- [Exercise] Exactly the lines below from the line with "Pro uložení pouze" through the line with "A Title (15, 12, 61, 30)" must make up the answer, both ends included and pictures left out.

- [Data]
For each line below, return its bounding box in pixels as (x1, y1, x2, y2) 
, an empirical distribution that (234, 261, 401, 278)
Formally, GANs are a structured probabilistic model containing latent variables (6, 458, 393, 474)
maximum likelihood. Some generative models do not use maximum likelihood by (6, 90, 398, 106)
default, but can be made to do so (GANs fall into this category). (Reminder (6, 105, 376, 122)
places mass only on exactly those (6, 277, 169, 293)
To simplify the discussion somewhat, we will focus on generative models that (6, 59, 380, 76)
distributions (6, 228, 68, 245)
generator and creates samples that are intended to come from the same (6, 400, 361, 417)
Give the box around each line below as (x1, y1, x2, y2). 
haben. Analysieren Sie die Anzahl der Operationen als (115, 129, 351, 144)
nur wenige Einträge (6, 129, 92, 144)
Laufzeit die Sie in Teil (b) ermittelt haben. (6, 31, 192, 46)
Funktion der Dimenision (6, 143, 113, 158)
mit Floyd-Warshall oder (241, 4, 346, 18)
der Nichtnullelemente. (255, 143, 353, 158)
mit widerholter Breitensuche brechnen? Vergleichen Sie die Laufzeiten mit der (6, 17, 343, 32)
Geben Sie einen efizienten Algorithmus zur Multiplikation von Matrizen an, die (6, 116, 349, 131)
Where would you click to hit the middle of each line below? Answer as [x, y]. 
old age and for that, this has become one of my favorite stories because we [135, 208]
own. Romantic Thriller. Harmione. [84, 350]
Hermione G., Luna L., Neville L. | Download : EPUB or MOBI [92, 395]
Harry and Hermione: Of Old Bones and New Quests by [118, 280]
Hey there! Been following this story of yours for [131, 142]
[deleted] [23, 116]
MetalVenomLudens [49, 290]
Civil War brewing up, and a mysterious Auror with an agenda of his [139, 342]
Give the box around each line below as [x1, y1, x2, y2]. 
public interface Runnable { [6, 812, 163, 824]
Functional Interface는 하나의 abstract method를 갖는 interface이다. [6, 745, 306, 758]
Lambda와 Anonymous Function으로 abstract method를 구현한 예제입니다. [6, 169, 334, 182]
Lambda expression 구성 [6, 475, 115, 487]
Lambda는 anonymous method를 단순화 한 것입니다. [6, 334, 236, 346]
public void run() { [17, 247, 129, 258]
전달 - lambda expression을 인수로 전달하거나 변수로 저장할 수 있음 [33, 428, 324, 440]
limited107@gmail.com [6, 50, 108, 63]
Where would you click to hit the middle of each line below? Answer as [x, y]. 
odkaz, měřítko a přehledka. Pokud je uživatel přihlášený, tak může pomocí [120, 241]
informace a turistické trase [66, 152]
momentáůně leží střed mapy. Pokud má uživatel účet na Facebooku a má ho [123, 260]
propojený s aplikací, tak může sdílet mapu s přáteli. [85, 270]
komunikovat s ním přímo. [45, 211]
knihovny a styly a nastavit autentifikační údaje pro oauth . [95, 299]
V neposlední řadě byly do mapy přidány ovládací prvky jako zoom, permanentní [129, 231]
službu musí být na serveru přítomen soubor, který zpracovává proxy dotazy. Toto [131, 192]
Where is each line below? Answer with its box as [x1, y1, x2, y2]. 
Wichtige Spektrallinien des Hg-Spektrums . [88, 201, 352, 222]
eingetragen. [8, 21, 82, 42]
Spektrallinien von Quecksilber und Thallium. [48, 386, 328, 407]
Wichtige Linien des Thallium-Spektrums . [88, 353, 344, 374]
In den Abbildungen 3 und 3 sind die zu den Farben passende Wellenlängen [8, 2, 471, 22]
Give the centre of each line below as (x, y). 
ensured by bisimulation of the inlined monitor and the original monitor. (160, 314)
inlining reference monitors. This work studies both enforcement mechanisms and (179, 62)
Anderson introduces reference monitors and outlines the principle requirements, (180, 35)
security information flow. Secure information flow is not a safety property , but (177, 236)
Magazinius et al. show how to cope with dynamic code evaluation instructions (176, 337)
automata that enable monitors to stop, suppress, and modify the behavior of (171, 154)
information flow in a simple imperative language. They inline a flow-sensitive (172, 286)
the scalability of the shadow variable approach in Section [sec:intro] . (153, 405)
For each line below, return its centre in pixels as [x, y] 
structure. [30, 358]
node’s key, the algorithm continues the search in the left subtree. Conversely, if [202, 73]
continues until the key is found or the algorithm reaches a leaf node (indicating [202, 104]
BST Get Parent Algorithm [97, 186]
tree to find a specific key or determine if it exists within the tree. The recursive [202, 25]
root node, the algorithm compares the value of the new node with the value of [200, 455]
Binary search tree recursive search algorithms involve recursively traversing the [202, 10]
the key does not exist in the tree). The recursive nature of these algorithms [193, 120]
...
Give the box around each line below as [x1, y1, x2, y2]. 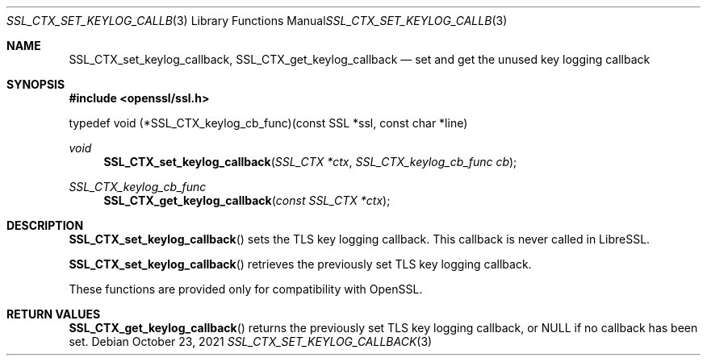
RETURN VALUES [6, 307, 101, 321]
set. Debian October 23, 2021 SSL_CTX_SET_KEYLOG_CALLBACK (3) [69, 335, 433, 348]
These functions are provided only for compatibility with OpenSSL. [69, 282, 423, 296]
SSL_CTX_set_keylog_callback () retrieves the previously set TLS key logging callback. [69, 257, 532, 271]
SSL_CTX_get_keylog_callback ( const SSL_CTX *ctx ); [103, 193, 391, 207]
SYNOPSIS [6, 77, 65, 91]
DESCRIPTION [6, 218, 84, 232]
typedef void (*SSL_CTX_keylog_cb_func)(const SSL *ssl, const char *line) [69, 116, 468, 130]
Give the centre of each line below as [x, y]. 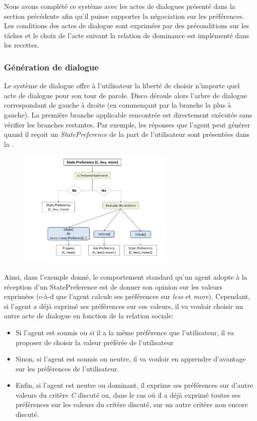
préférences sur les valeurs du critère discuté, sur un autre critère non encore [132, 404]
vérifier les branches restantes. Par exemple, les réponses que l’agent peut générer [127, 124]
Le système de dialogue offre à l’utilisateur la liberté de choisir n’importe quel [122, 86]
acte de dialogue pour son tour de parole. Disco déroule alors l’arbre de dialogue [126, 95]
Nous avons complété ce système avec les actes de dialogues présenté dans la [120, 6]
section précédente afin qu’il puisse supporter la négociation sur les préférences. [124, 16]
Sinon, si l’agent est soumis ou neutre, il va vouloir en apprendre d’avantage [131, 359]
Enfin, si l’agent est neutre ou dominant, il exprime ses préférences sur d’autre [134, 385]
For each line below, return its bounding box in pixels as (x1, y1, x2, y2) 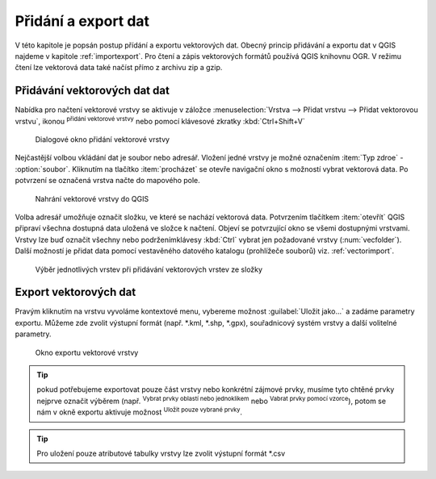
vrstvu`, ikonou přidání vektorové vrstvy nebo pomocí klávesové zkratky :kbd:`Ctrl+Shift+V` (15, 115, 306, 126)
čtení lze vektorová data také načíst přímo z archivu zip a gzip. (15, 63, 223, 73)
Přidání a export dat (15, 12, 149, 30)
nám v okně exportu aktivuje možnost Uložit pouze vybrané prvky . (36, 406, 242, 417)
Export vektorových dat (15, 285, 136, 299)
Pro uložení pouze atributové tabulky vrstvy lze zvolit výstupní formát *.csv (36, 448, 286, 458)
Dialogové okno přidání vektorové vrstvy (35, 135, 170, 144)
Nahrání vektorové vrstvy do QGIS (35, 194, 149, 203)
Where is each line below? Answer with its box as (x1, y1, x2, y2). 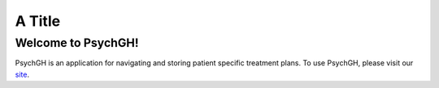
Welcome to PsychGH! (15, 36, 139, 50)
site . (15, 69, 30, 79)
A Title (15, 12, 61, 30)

- [Task output]
Pro uložení pouze atributové tabulky vrstvy lze zvolit výstupní formát *.csv (36, 448, 286, 458)
Dialogové okno přidání vektorové vrstvy (35, 135, 170, 144)
Nahrání vektorové vrstvy do QGIS (35, 194, 149, 203)
Where is each line below? Answer with its box as (x1, y1, x2, y2). 
Welcome to PsychGH! (15, 36, 139, 50)
site . (15, 69, 30, 79)
A Title (15, 12, 61, 30)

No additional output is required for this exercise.